** Data to examine follows **
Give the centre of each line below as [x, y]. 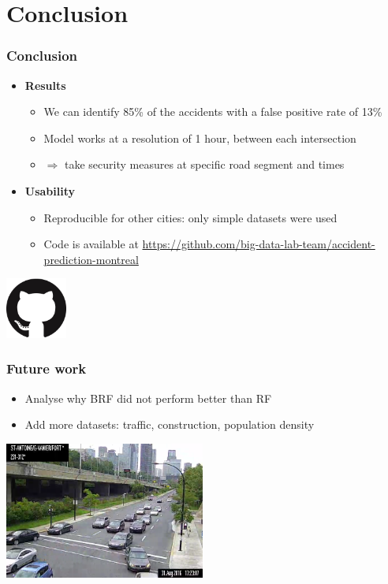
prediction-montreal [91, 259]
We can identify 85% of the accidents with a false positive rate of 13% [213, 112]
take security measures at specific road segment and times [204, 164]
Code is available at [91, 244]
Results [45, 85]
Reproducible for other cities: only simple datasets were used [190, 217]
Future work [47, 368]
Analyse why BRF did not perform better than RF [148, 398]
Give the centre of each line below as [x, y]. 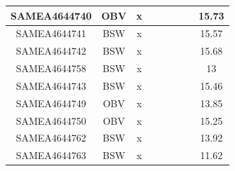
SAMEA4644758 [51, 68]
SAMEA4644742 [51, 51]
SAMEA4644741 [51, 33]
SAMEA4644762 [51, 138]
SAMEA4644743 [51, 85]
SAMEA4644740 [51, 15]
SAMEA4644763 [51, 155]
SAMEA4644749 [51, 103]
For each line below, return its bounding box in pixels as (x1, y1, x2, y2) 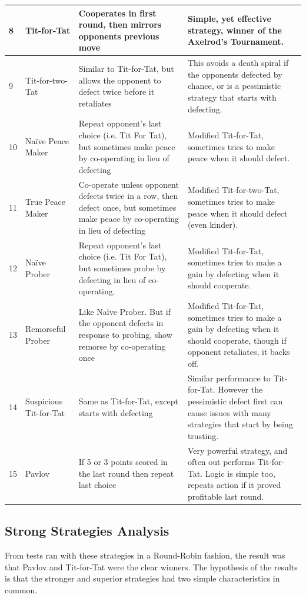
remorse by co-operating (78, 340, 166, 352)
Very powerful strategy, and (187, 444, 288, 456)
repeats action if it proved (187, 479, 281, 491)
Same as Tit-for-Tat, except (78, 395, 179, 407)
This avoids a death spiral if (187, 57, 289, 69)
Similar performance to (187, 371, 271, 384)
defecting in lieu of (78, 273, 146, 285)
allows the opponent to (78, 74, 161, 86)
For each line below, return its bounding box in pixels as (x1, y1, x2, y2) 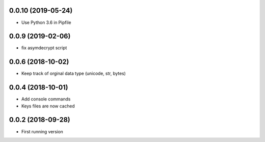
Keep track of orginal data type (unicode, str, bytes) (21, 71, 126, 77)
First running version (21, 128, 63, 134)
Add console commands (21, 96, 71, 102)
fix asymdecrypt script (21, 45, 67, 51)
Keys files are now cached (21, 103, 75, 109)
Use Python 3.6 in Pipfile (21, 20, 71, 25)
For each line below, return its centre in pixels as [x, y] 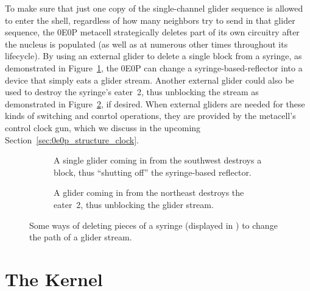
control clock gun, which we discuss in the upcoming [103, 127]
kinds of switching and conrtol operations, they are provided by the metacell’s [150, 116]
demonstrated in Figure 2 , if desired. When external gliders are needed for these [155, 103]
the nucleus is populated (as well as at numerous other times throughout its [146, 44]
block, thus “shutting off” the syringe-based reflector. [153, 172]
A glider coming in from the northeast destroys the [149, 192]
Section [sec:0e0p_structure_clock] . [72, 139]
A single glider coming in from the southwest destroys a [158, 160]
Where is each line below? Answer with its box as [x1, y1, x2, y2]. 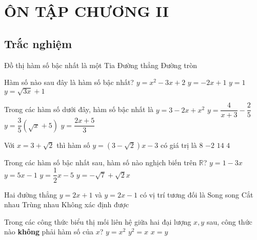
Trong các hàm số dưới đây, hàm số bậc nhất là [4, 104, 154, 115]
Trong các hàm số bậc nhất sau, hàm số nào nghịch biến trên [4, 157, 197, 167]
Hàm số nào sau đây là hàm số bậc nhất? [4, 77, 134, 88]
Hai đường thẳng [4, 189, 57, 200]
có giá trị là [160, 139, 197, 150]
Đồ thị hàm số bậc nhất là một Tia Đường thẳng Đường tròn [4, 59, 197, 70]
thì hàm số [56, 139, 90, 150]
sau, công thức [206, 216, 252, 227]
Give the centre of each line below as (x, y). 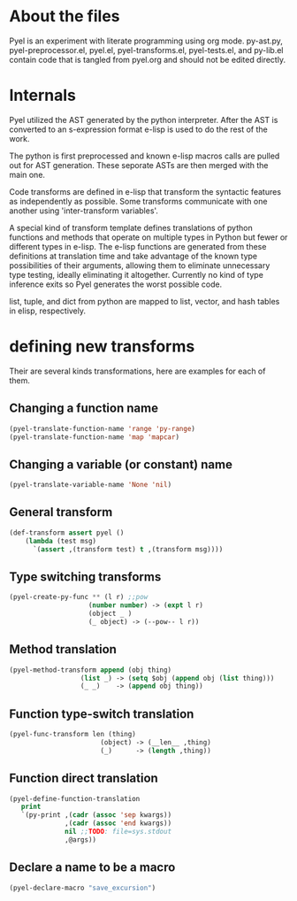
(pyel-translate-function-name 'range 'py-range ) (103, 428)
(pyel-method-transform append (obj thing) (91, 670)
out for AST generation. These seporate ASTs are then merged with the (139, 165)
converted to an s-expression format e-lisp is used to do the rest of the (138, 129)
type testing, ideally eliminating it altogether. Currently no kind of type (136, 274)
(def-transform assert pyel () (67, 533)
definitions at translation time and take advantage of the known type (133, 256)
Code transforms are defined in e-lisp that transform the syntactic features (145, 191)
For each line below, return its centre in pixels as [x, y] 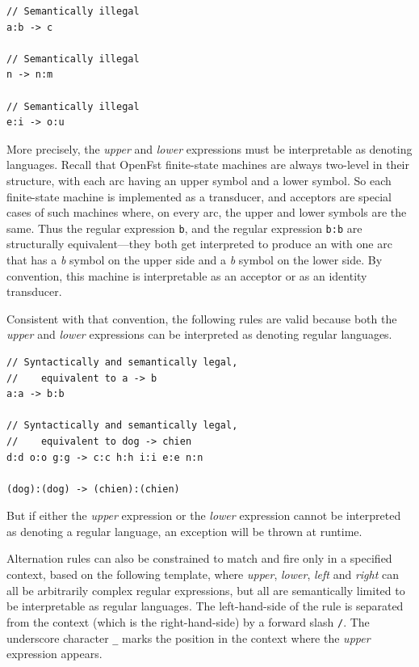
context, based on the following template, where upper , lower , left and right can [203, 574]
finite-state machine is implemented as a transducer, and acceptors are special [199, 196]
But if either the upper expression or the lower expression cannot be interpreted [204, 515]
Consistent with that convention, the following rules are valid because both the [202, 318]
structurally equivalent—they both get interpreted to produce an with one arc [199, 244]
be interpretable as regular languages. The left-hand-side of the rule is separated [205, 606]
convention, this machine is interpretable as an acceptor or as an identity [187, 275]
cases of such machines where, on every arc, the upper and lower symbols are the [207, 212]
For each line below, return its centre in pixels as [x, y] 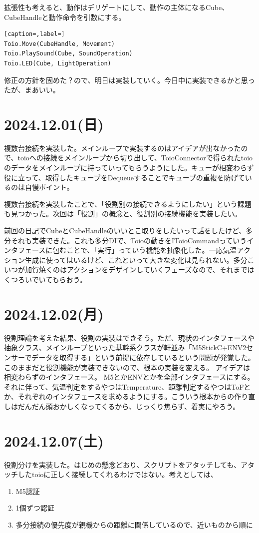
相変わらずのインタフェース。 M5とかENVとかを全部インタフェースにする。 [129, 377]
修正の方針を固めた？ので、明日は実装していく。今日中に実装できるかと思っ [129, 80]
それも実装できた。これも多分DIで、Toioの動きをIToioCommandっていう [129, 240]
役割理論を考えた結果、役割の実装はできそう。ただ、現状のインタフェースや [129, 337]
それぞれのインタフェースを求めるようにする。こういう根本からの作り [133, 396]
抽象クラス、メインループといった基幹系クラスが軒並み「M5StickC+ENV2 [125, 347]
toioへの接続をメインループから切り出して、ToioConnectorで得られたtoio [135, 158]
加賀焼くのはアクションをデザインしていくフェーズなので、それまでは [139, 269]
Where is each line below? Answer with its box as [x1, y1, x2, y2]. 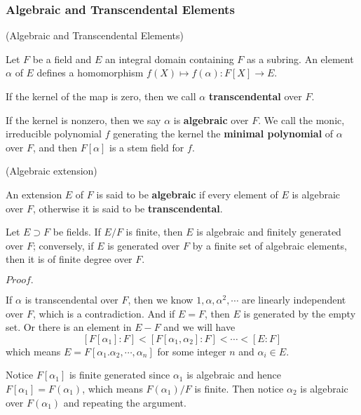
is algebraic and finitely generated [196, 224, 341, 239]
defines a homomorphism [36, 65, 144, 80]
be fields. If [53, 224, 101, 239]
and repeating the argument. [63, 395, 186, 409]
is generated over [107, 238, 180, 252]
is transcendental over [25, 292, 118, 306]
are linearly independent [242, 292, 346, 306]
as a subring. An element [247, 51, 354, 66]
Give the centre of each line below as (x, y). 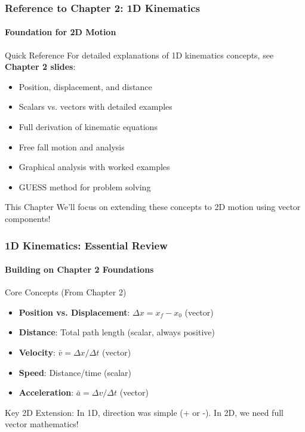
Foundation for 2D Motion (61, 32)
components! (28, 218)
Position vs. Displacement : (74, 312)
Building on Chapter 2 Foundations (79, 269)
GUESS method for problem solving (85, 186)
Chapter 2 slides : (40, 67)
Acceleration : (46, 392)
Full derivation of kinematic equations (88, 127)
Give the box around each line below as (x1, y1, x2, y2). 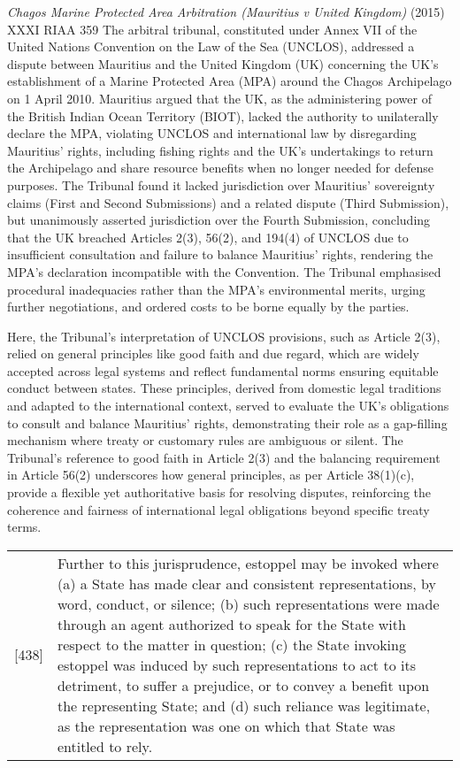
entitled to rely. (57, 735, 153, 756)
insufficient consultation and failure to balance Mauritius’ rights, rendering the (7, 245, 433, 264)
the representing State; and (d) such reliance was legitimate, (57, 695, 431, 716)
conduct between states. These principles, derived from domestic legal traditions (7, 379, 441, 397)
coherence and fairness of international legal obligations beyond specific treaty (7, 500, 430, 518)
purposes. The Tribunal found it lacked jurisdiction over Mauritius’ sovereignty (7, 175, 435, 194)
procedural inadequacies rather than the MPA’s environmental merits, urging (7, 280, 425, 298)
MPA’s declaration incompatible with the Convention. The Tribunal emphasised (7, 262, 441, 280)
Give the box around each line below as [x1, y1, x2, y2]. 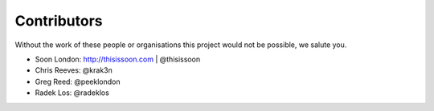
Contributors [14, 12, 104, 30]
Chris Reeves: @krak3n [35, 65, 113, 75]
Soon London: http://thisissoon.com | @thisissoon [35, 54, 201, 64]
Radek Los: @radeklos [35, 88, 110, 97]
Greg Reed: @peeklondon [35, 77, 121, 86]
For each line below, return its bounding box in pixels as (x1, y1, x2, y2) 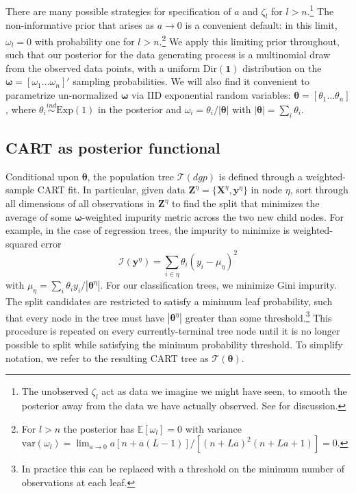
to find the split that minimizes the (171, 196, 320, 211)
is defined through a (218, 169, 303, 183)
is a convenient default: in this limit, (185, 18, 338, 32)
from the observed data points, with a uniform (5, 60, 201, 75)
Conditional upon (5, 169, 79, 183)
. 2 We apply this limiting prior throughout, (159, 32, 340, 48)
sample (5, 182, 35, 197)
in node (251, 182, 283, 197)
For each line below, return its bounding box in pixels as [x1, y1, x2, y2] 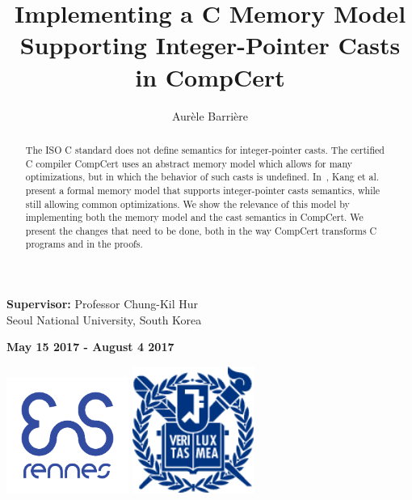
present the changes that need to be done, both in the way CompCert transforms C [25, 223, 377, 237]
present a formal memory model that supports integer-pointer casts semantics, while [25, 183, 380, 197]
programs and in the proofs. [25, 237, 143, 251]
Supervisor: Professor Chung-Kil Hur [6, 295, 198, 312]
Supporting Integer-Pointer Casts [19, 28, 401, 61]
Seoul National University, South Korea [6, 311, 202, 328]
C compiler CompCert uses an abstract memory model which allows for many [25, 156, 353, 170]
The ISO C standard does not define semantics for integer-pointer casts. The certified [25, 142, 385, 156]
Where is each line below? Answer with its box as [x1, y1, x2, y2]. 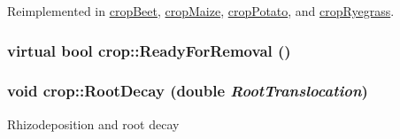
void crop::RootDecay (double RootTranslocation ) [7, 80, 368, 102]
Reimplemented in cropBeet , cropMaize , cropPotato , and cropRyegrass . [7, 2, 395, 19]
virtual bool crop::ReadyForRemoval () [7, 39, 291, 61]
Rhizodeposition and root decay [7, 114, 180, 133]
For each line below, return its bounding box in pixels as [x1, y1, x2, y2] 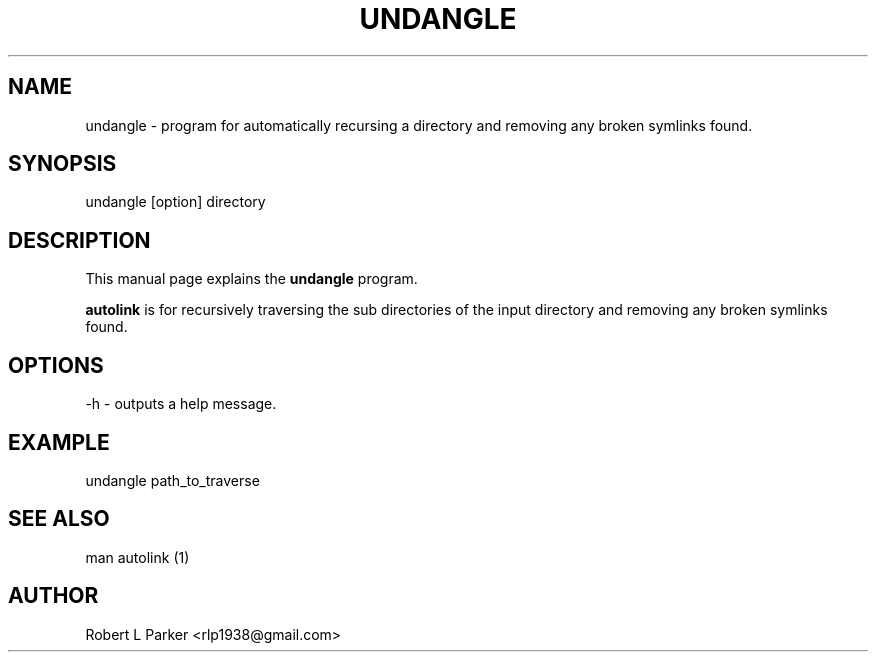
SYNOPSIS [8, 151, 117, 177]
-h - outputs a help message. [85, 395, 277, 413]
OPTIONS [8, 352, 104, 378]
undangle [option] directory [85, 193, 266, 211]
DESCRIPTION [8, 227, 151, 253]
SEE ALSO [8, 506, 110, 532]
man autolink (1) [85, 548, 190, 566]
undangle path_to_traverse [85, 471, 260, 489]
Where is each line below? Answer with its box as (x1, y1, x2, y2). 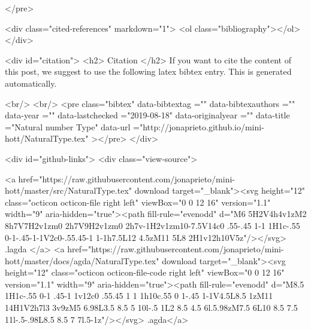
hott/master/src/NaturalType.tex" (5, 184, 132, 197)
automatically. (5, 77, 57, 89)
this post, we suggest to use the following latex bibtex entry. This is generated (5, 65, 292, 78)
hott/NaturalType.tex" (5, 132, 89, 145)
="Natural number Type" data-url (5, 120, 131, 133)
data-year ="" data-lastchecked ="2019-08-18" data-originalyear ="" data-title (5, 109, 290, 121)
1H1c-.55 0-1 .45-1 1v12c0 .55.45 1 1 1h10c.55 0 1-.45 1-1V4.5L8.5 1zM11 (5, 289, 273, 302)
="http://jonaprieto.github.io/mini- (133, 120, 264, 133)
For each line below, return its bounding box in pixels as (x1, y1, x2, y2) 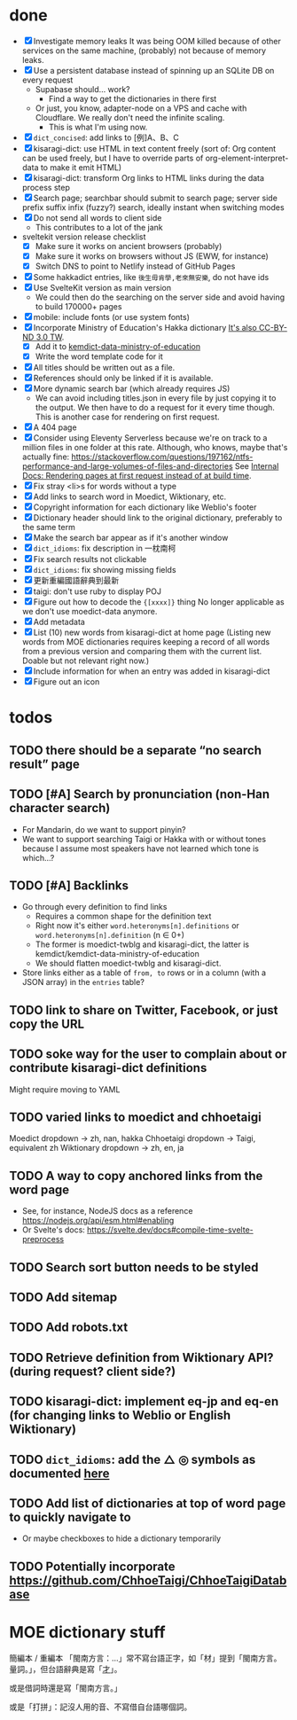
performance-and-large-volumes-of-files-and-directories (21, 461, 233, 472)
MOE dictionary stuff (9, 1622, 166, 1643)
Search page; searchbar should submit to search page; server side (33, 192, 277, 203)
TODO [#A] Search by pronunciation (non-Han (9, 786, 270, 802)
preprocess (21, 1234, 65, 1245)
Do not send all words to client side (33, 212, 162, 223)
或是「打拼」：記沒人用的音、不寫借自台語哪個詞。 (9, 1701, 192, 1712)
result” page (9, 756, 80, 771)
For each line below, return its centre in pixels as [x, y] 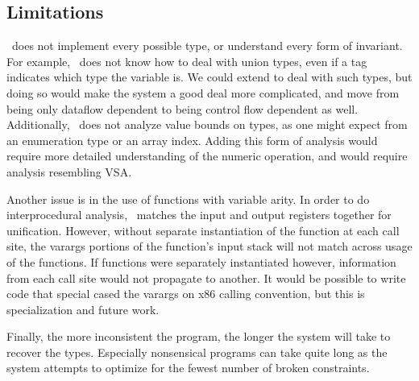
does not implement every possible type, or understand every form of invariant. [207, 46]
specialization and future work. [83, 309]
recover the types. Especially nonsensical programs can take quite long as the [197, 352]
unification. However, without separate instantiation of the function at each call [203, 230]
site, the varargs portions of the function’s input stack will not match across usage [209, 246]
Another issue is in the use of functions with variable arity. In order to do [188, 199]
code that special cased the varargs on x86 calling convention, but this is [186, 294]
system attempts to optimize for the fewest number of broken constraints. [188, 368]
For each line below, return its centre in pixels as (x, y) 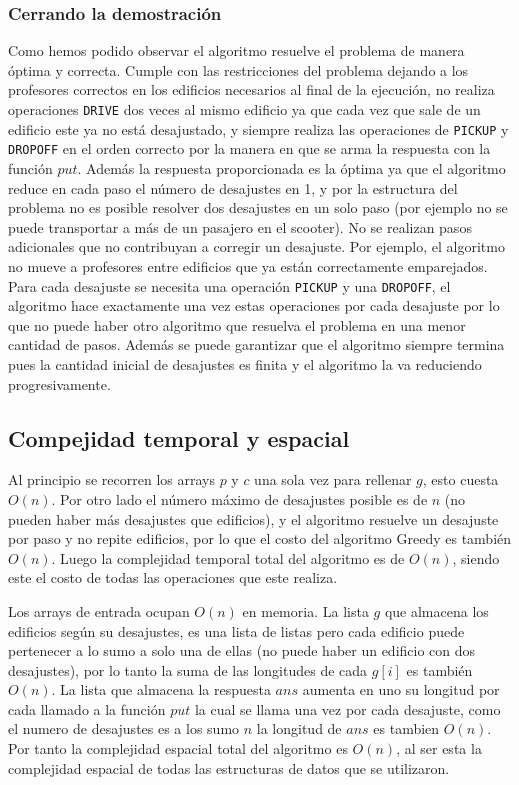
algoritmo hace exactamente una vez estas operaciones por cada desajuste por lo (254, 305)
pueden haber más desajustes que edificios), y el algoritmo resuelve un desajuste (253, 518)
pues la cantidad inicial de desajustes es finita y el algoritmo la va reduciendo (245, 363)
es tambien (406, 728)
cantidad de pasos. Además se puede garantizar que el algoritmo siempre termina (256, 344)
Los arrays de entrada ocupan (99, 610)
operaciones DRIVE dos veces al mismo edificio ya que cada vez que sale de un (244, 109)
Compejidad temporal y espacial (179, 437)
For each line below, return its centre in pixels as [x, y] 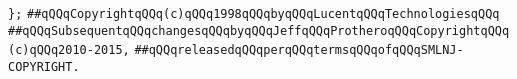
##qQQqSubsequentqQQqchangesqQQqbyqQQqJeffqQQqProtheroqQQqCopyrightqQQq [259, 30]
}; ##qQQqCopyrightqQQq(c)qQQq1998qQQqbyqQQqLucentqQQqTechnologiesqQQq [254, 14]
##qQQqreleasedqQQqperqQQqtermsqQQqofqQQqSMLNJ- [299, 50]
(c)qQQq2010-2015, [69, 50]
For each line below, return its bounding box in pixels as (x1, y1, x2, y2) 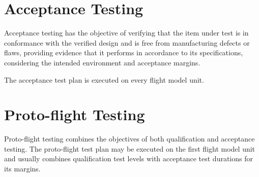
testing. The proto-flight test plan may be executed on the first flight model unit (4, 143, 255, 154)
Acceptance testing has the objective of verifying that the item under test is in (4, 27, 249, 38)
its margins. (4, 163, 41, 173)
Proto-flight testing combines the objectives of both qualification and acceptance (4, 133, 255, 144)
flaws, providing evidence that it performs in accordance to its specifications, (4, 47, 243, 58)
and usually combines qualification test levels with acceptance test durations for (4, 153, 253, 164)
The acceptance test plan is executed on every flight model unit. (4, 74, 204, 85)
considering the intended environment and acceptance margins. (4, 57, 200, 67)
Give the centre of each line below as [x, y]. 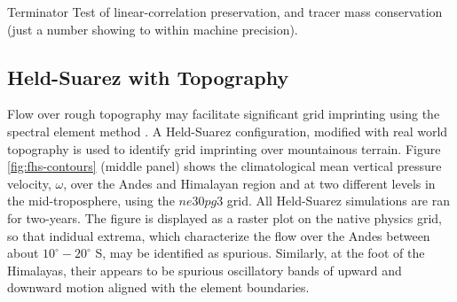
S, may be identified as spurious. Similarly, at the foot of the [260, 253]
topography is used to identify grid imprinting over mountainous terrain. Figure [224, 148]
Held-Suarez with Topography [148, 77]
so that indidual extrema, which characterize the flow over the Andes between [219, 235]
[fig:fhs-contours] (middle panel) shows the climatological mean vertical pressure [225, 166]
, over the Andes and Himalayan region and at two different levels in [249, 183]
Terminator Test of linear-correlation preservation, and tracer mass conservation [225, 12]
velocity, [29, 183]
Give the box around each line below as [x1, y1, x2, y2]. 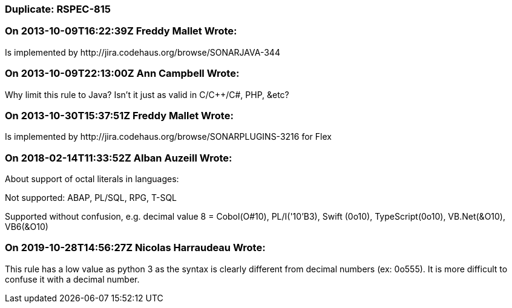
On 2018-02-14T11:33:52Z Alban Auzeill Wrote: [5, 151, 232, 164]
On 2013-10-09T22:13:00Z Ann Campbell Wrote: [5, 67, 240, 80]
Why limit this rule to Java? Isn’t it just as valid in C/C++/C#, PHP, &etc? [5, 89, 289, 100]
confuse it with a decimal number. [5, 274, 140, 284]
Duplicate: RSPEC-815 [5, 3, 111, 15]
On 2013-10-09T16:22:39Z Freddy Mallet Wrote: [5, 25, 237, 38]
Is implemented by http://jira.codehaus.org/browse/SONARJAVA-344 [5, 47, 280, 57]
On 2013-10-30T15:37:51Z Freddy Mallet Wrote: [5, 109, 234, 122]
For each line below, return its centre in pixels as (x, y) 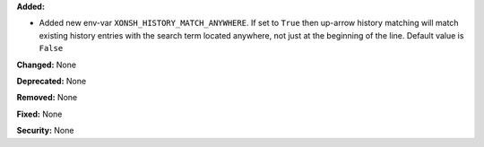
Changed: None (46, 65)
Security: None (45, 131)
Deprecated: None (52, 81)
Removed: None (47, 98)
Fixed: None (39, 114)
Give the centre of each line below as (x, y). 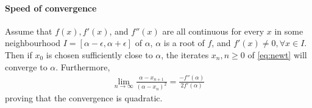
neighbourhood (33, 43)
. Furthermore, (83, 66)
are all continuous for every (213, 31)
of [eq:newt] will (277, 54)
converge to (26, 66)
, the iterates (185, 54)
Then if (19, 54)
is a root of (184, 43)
** End of Data to examine **
### [Prompt]
Find the number of lines in the entries above that hold the string "expression", and write only that number.

### [Response to this exercise]
2